A new briefing from Invest in Britain includes economic modelling to show how the government can close this gap within the next ten years with an additional £60bn of public investment per year (+2% of GDP). This would boost growth, wages and improve long-term debt sustainability, as higher GDP growth increases employment and tax receipts while reducing demand for social security spending.
Exercising austerity economics from the fiscal framework.
The OBR has started to appreciate the benefits of public investment for long-term growth, but they are still required to assess compliance with fiscal rules that require debt to be falling within three years – far too short to capture the benefits of public investment on fiscal sustainability. So when the UK economy needs counter-cyclical stimulus, the current fiscal framework incentivises consolidation – a self-defeating attempt to reduce the debt to GDP ratio that ends up doing the opposite by limiting economic growth.
Root and branch reform of the fiscal framework. With the move to one OBR assessment a year, the government will have to amend the Charter for Budget Responsibility that enshrines the OBR’s mandate, the government’s fiscal rules and how they are assessed. Perhaps this time there will be a more enlightened debate about previous and ongoing fiscal policy mistakes that have led to chronic underinvestment and poor debt sustainability.
How to tame the bond markets. NEF’s Dominic Caddick explains why “more austerity won’t placate the bond markets”. Instead, he argues the government should stop relying only on monetary policy to tackle inflation and use targeted fiscal measures to address the root causes of price rises and so lower inflation expectations.
Cost of living is more important than immigration. A new report from the Joseph Rowntree Foundation finds growing economic insecurity is eroding Labour’s 2024 electoral coalition. They argue this is a “broader explanation for Labour’s losses than are immigration-related grievances”, and suggest a political strategy that delivers an “economic feel-good factor” for the national economy and households would have more electoral benefits than chasing votes lost over immigration.
Bringing down rail fares though public ownership. Common Wealth argues that freezing in rail fares, while providing welcome relief, is only the start of making rail more affordable. Sarah Nankivell says the government should also nationalise rolling stock companies to reduce costs and “embed passenger representation and worker participation” to make the most of public ownership and build the political case that it can serve the public interest better than private ownership.
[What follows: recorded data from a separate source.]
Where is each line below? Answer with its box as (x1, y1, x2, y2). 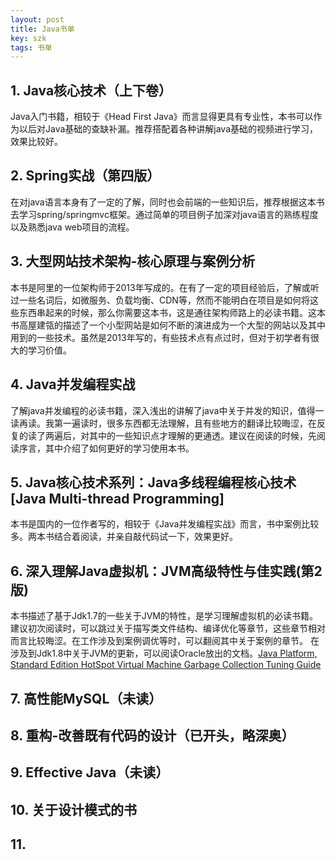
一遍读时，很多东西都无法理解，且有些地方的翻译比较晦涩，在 (62, 417, 317, 429)
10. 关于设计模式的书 (10, 801, 137, 818)
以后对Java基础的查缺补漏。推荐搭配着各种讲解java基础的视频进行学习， (18, 123, 319, 135)
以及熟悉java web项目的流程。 (10, 221, 135, 233)
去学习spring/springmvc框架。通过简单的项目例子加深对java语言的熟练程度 (10, 208, 319, 220)
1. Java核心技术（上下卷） (10, 82, 173, 99)
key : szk (10, 33, 47, 43)
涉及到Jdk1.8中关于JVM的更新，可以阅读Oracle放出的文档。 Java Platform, (10, 647, 318, 660)
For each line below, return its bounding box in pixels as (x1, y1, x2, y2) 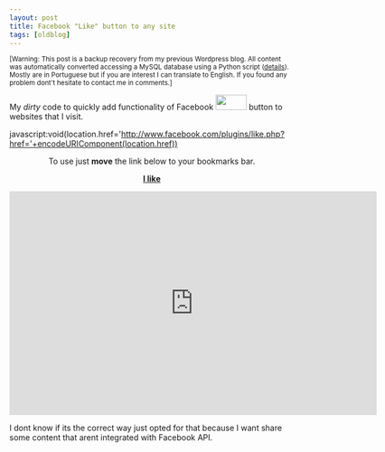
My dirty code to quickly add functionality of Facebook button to (9, 101, 283, 113)
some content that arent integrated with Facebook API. (9, 432, 213, 443)
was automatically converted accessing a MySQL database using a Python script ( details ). (9, 62, 289, 72)
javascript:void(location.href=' (9, 128, 122, 140)
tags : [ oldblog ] (9, 30, 70, 39)
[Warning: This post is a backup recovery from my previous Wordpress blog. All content (9, 55, 282, 64)
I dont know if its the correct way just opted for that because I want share (9, 422, 283, 434)
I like (143, 174, 161, 184)
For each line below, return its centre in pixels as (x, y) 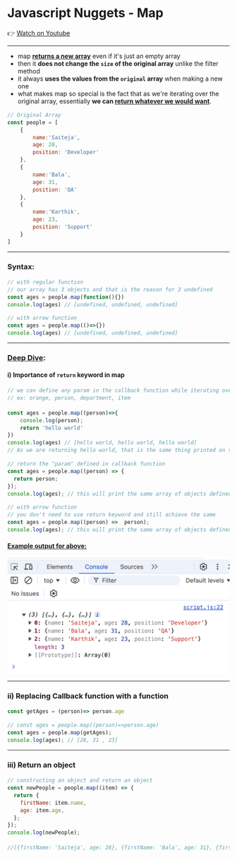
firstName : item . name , (53, 803)
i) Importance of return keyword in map (66, 375)
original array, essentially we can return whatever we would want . (114, 101)
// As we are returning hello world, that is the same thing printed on (116, 451)
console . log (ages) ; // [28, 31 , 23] (63, 740)
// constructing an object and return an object (80, 781)
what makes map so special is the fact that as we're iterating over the (118, 93)
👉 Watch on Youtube (39, 33)
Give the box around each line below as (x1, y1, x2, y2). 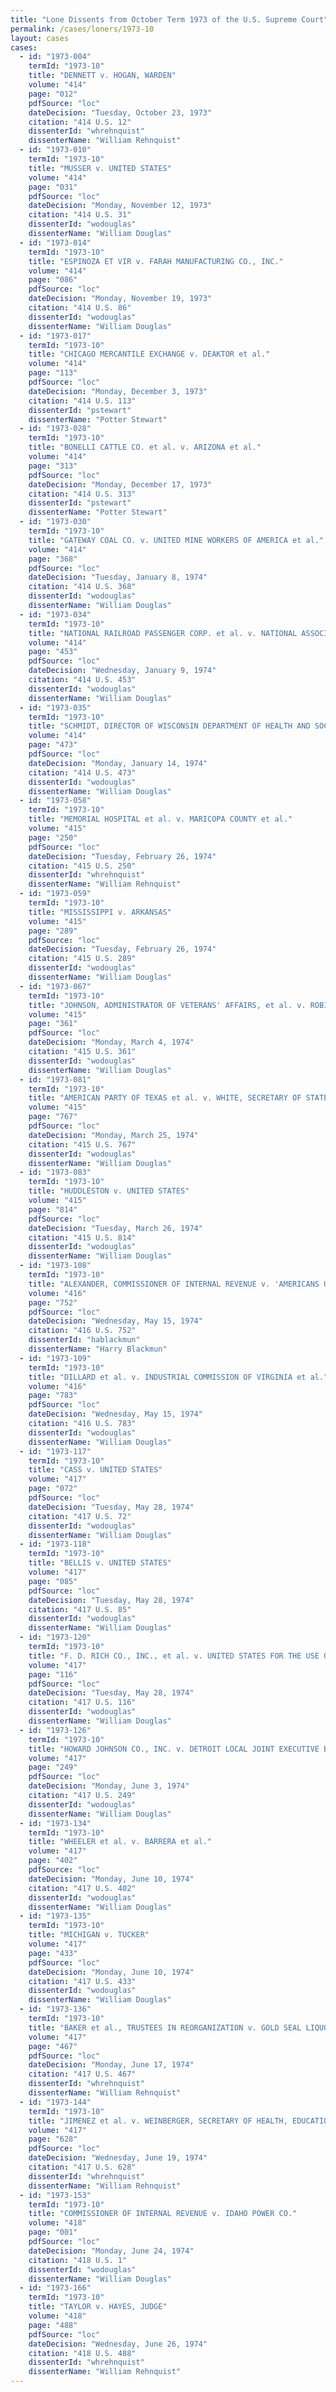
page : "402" (28, 1856, 78, 1866)
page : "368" (28, 554, 78, 564)
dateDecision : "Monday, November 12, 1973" (28, 201, 213, 211)
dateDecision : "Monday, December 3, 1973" (28, 386, 208, 396)
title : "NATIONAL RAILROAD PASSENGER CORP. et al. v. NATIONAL (28, 628, 298, 638)
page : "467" (28, 2041, 78, 2051)
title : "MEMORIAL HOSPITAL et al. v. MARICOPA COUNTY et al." (28, 814, 293, 825)
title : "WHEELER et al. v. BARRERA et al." (28, 1837, 213, 1847)
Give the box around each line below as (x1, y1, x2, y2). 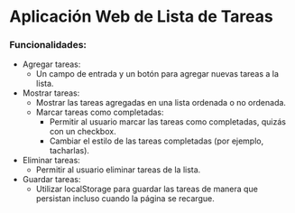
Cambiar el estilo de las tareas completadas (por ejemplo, (49, 135, 264, 146)
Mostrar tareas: (22, 88, 80, 98)
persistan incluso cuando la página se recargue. (35, 193, 215, 204)
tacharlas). (49, 145, 90, 156)
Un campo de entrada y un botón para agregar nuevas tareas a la (35, 69, 280, 79)
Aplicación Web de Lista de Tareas (9, 6, 273, 27)
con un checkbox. (49, 126, 116, 137)
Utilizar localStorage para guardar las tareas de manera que (35, 183, 259, 195)
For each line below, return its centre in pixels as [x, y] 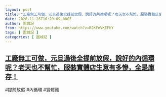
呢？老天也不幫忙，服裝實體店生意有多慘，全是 [77, 68]
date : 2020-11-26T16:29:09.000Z [38, 19]
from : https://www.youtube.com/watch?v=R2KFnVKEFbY [59, 28]
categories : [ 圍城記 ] [28, 37]
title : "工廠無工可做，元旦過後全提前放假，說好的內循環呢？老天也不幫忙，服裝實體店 [82, 14]
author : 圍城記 [20, 23]
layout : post [19, 10]
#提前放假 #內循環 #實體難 [32, 90]
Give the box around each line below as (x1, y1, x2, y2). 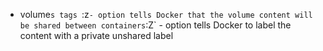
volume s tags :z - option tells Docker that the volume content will (19, 9, 313, 20)
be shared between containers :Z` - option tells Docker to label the (19, 19, 292, 31)
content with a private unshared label (19, 30, 174, 41)
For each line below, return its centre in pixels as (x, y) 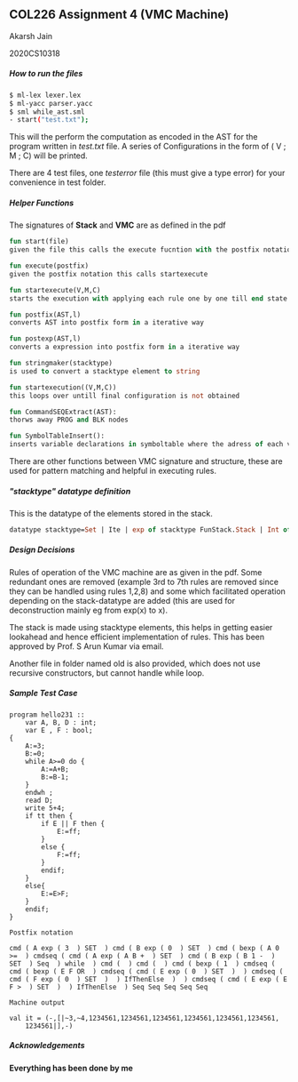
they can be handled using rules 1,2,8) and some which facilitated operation (148, 591)
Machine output (37, 1002)
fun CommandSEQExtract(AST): (63, 412)
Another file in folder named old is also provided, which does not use (135, 663)
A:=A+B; (55, 769)
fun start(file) (39, 242)
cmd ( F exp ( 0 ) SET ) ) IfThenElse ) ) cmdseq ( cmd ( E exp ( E (149, 979)
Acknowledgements (47, 1046)
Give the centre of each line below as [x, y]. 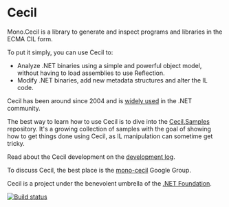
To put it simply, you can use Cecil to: [60, 52]
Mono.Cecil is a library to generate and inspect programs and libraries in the [115, 32]
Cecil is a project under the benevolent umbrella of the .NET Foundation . [109, 183]
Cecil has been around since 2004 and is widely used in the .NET [100, 100]
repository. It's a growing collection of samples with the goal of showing [109, 129]
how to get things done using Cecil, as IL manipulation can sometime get [110, 136]
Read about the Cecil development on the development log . [91, 157]
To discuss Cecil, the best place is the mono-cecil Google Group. [99, 170]
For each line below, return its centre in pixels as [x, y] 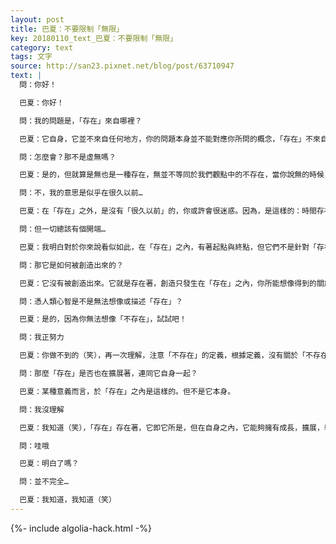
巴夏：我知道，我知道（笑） [68, 500]
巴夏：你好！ [42, 102]
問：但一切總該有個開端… [63, 229]
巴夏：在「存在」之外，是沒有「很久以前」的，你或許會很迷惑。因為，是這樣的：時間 [168, 211]
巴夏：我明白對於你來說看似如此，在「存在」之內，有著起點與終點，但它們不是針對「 [168, 247]
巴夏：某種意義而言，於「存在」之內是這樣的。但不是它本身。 [127, 391]
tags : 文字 [31, 57]
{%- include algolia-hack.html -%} [81, 528]
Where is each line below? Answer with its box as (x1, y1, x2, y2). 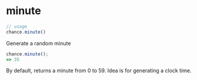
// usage (6, 24, 28, 29)
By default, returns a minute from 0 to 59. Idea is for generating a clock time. (6, 67, 192, 74)
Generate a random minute (6, 39, 71, 46)
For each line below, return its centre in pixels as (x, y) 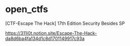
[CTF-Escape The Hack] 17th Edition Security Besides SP (65, 23)
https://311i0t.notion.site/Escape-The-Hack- (51, 33)
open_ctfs (27, 9)
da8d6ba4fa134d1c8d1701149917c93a (45, 38)
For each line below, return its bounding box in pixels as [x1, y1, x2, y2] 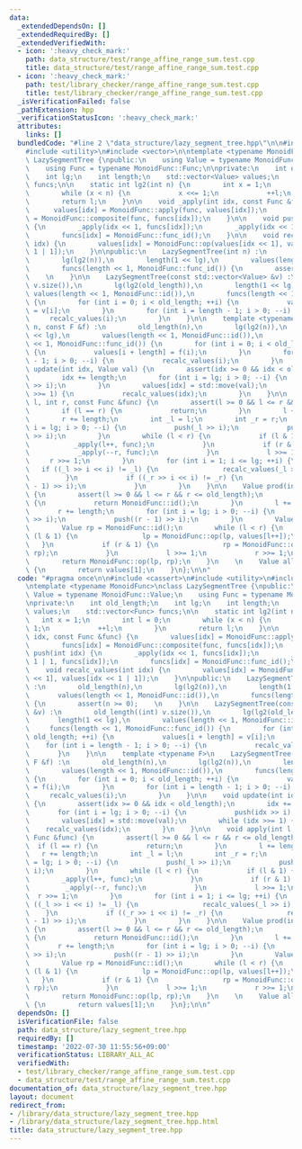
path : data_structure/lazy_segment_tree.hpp [17, 1025, 187, 1035]
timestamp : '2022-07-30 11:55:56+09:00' [17, 1042, 171, 1051]
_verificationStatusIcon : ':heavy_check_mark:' [17, 113, 200, 122]
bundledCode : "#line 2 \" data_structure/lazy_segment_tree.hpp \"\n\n [17, 139, 283, 148]
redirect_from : [9, 1100, 67, 1109]
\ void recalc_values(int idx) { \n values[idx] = [25, 666, 255, 675]
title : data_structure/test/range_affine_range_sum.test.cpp [25, 64, 259, 73]
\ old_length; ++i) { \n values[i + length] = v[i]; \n [25, 732, 276, 742]

Windfall tax on banks. Responding to an FT article arguing that a windfall tax on banks would reduce investment and growth, Positive Money’s Simon Youel argues that “Banks waste far too much on payouts to shareholders”. He defends the case for a windfall tax on banks that can “claw back windfalls from higher interest rates made at the expense of the British public, without unduly affecting competitiveness in other parts of banks’ business.”